As a female person-of-colour with a disability, Catherine feels that these comments are pretty ridiculous, highlighting it as an example of how people will behave poorly online when they don’t see your face or really know who you are.

From @wollongongaffirmations

Catherine doesn’t believe in the death threats anymore, and while her mental health is still impacted by the anxiety around running a meme page and mean messages, the nice ones help her keep going.

“But at the end of the day, I get so many nice ones, and the one that really keeps me going is this older lady who lives overseas, and she said that every time she goes on my page it makes her miss our hometown and gives her nostalgic memories,” she says.

“It surprises me when so many people relate and it makes me feel less alone, I feel like a bit of camaraderie with so many people who identify with the same things.”

Copycat accounts

One of the things to come out of @wollongongaffirmation’s popularity are ‘copycat’ accounts, some of which just target individual suburbs like Unanderra. Some of them are well-meaning and fun like Catherine’s account, but she worries others aren’t.

“I got sent one this morning and I was really not that happy about it, because they were using the same likeness of my account, the same pictures, but they were using it to actually like bully people,” she says.

“I have seen a lot of other affirmations pages pop up, and I’ve seen one that copies my posts word for word but… oh well, I think it’s cool like starting a movement but I just think it’s not cool when you use it to bully people.”
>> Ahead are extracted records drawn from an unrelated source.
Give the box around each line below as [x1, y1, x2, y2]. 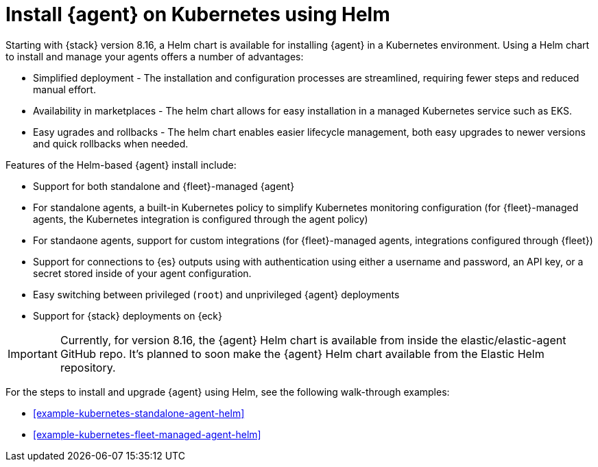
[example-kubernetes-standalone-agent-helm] [33, 407, 245, 419]
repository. [60, 360, 116, 374]
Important [8, 346, 58, 361]
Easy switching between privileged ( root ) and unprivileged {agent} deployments [33, 288, 400, 300]
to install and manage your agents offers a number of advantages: [5, 50, 304, 62]
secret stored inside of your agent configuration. [33, 267, 252, 279]
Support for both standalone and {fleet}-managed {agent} [33, 180, 295, 192]
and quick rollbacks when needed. [33, 137, 189, 149]
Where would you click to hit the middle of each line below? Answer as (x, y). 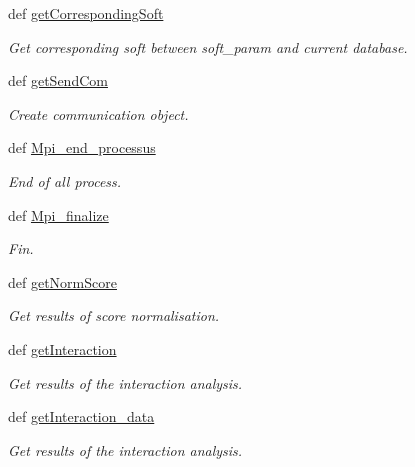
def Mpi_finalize (58, 214)
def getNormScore (62, 281)
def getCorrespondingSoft (86, 13)
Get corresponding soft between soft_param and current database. (208, 46)
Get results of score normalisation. (114, 315)
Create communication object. (98, 113)
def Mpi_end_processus (82, 147)
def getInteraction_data (81, 416)
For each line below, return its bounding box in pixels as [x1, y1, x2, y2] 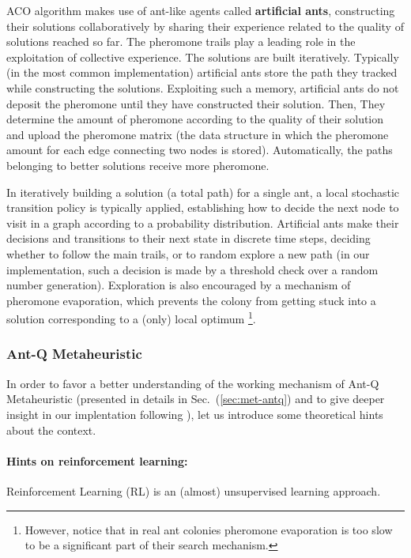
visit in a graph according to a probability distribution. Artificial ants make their [6, 214, 399, 231]
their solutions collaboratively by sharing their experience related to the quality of [6, 17, 404, 34]
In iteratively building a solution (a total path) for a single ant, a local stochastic [6, 183, 400, 200]
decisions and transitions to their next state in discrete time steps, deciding [6, 230, 371, 247]
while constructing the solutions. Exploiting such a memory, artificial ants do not [6, 79, 399, 96]
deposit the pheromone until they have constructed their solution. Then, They [6, 95, 386, 111]
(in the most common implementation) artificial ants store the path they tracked [6, 64, 398, 81]
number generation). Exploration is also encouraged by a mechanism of [6, 277, 351, 293]
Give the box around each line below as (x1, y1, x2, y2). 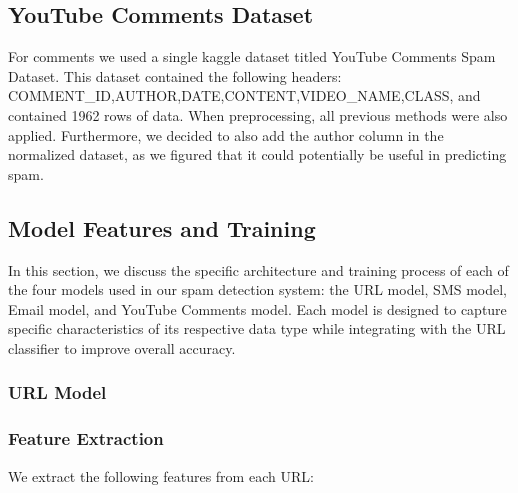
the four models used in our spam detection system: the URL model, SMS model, (8, 279, 507, 300)
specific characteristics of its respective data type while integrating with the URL (8, 318, 506, 339)
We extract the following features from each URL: (8, 465, 314, 486)
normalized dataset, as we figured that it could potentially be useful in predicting (8, 144, 507, 165)
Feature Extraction (8, 426, 164, 451)
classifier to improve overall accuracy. (8, 337, 236, 358)
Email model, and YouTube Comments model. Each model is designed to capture (8, 298, 507, 319)
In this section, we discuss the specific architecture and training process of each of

The @wollongongaffirmations Instagram page hasn’t been up for very long, but in two weeks Catherine has been confronted with a mix of negative people, but also overwhelmingly positive people who lift her spirits up.

“When I made posts about how I was receiving death threats or how I was leaving for a bit, I was genuinely surprised that people kind of cared,” she says.

“I think that what’s quite unique to Wollongong is that people are a bit more sensitive to mental health, given the things that have happened here”

Through @wollongongaffirmations, Catherine has managed to tap into the hearts and memories of the Wollongong people, surprisingly without living here very long herself. And in turn, Wollongong has tapped into her own heart too.